### Work required
For the data below, retype word for word the lines from the one containing "y1, x2, y2)" through the one containing "See lower down"; drop the pictures.

### Dataset records
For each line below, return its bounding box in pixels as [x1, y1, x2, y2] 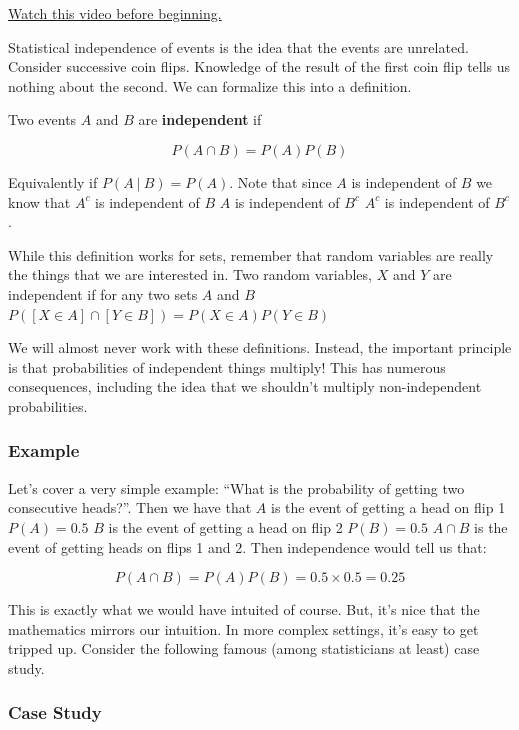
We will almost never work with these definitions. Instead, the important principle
---
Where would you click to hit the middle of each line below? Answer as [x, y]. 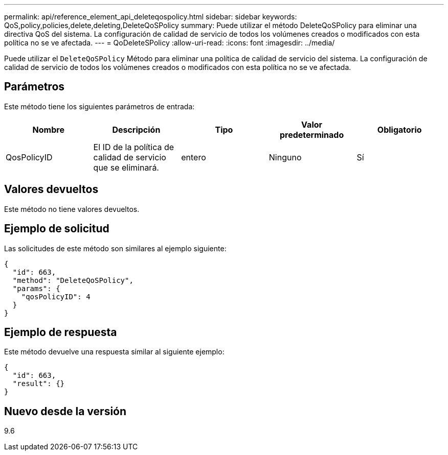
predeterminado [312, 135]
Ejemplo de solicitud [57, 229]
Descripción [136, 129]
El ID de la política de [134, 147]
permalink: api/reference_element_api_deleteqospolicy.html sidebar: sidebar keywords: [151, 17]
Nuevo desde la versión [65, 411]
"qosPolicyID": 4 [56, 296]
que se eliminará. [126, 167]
---
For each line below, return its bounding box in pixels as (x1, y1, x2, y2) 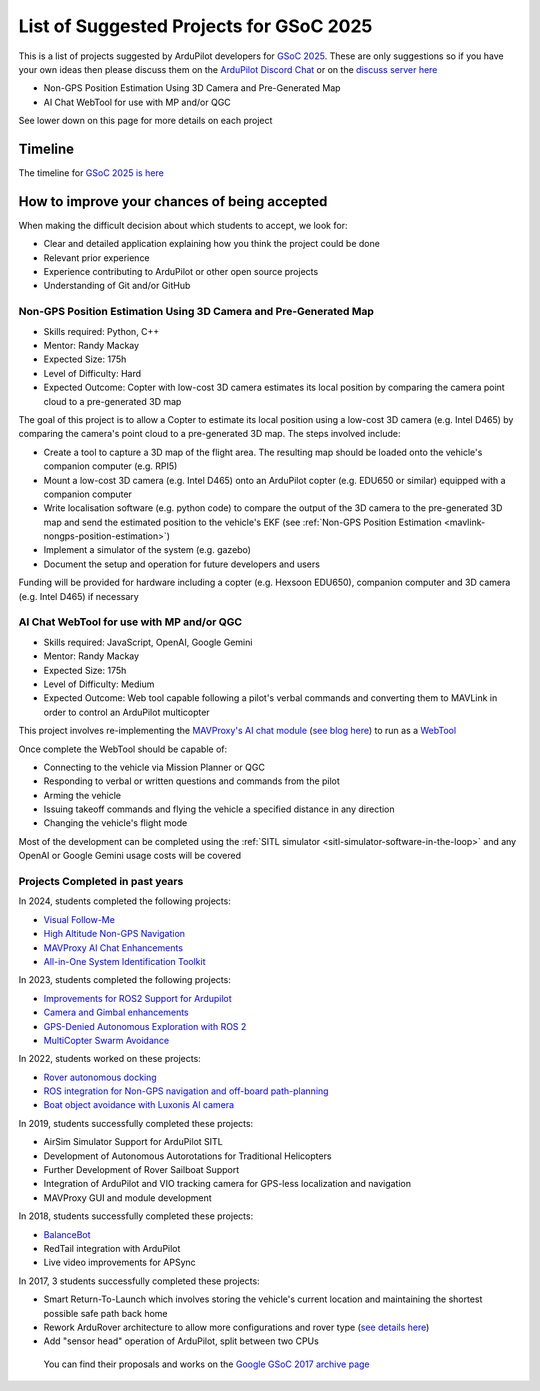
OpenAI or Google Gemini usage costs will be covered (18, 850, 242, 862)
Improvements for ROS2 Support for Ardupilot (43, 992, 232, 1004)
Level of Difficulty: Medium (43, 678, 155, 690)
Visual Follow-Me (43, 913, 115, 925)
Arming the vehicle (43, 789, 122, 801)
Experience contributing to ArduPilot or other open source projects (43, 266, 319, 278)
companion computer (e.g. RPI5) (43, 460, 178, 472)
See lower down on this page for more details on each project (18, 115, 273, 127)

### Expected answer
For each line below, return its bounding box in pixels as (x1, y1, x2, y2) 
OpenAI or Google Gemini usage costs will be covered (18, 850, 242, 862)
Improvements for ROS2 Support for Ardupilot (43, 992, 232, 1004)
Level of Difficulty: Medium (43, 678, 155, 690)
Visual Follow-Me (43, 913, 115, 925)
Arming the vehicle (43, 789, 122, 801)
Experience contributing to ArduPilot or other open source projects (43, 266, 319, 278)
companion computer (e.g. RPI5) (43, 460, 178, 472)
See lower down on this page for more details on each project (18, 115, 273, 127)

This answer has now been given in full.